Word for word, restate the entries below, but exclude the images.

[Extracted records]
__________

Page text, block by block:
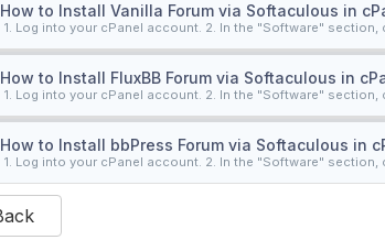
to Install Vanilla Forum via Softaculous in
1. Log into your cPanel account. 2. In the "Software"
to Install FluxBB Forum via Softaculous in
1. Log into your cPanel account. 2. In the "Software"
to Install bbPress Forum via Softaculous in
1. Log into your cPanel account. 2. In the "Software"

__________

▸ Answer section
Page text, block by block:
to Install Vanilla Forum via Softaculous in
1. Log into your cPanel account. 2. In the "Software"
to Install FluxBB Forum via Softaculous in
1. Log into your cPanel account. 2. In the "Software"
to Install bbPress Forum via Softaculous in
1. Log into your cPanel account. 2. In the "Software"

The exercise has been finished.